3 decision of the General Manager and is appealable within 21 days of the date of inspection.” The Thums filed a written application for an administrative appeal on July 29, 2010. Their application indicated that “Cal Am” was the water company that serviced their property, a single family dwelling. In the application, they argued that they “obtained a vested right to add the bathroom without additional fees or other requirements once the District issued permit 30234” and “equitable estoppels bars the District from finding that the Property is in noncompliance with the District’s rules” because the District had inspected the property’s water fixtures in 2007 in connection with a prior permit and given its final approval, no changes had been made to those fixtures, and the Thums had relied on the District’s final approval of the fixtures under the prior permit.

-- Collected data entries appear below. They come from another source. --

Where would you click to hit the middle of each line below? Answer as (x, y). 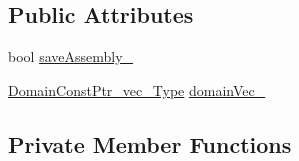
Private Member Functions (150, 143)
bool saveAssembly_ (71, 56)
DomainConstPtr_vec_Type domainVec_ (137, 89)
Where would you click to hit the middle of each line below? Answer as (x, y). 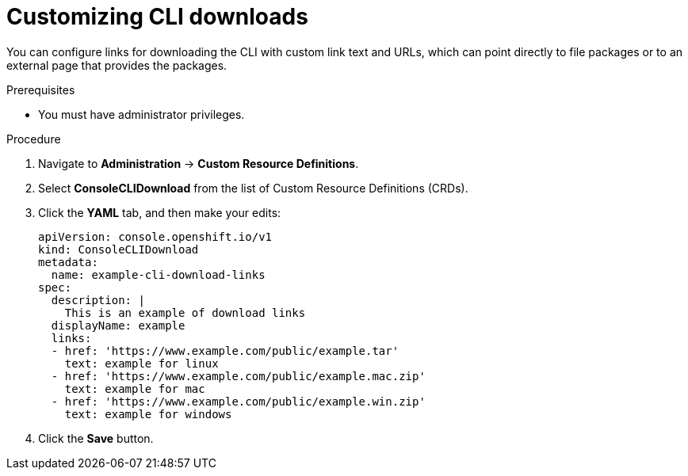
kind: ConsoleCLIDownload (118, 249)
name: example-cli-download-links (158, 274)
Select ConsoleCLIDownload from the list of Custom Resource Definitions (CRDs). (253, 188)
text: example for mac (135, 388)
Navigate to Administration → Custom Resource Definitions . (199, 163)
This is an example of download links (185, 312)
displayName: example (118, 325)
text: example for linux (141, 363)
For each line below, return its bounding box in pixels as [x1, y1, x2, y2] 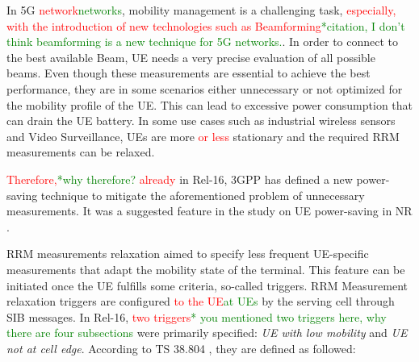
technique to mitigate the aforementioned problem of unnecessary [40, 186, 365, 203]
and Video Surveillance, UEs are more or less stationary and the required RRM [6, 127, 400, 144]
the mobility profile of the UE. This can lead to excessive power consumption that [6, 96, 413, 113]
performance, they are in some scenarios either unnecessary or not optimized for [6, 80, 403, 97]
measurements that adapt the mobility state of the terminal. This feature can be [6, 260, 405, 277]
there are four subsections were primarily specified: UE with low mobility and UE [6, 324, 408, 341]
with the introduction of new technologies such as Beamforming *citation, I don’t [6, 17, 405, 34]
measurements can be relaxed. [6, 144, 155, 160]
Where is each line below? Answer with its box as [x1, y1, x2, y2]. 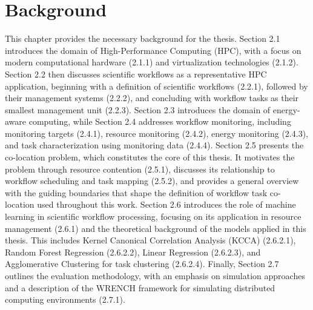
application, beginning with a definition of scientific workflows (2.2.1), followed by [5, 79, 308, 92]
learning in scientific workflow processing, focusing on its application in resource [5, 210, 301, 223]
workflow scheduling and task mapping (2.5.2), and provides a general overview [5, 174, 299, 187]
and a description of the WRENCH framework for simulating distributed [5, 281, 275, 294]
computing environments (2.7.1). [5, 293, 125, 306]
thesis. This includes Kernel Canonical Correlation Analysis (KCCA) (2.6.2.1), [5, 234, 296, 246]
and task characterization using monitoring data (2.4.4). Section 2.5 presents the [5, 139, 304, 151]
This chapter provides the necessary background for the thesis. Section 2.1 [5, 32, 280, 45]
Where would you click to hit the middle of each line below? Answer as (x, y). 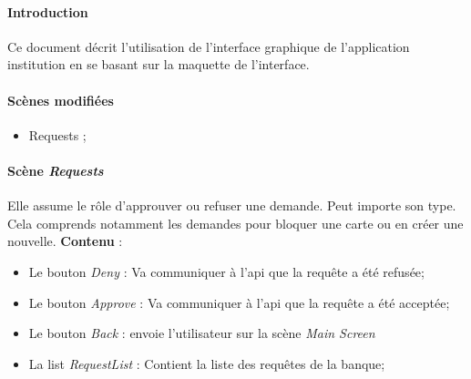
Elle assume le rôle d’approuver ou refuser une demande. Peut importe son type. (232, 205)
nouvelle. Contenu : (65, 241)
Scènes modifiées (61, 100)
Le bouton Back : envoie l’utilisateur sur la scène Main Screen (202, 333)
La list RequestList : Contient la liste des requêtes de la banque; (207, 363)
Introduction (48, 11)
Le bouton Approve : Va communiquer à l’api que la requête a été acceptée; (239, 302)
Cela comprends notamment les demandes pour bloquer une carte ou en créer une (235, 223)
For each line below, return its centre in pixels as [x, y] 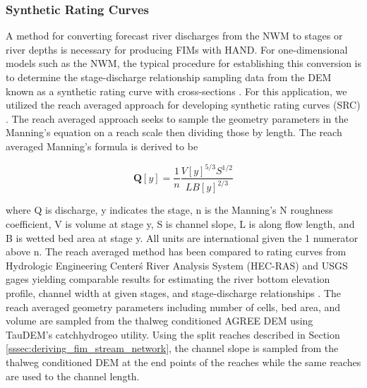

In a supplemental letter, dated March 25, 2011, the Thums’ counsel added further legal arguments: (1) the District does not have the statutory authority to restrict household water use, (2) the District does not have the authority to charge connection fees when it has not created a connection to water furnished by it, (3) the District’s “permit rules that limit the number and location of water fixtures in a house for the purpose of estimating water use capacity and assessing connection fees constitute a taking in violation of the” United States and California Constitutions, (4) the District’s “rules that count and limit the number and location of residential water fixtures violates [sic] substantive due process” under the United States and California Constitutions, (5) the District’s “imposition of deed restrictions on residential property constitutes an unreasonable restraint on alienation,” and (6) the District’s “rules that permit inspections of private residential property violate protections from government searches provided by” the United States and California Constitutions, (7) the “District’s rules and practice of

4 entering private residential homes to count water fixtures violate the right of privacy granted under the California Constitution.” The Thums provided a second supplemental letter, dated April 18, 2011, in support of their administrative appeal.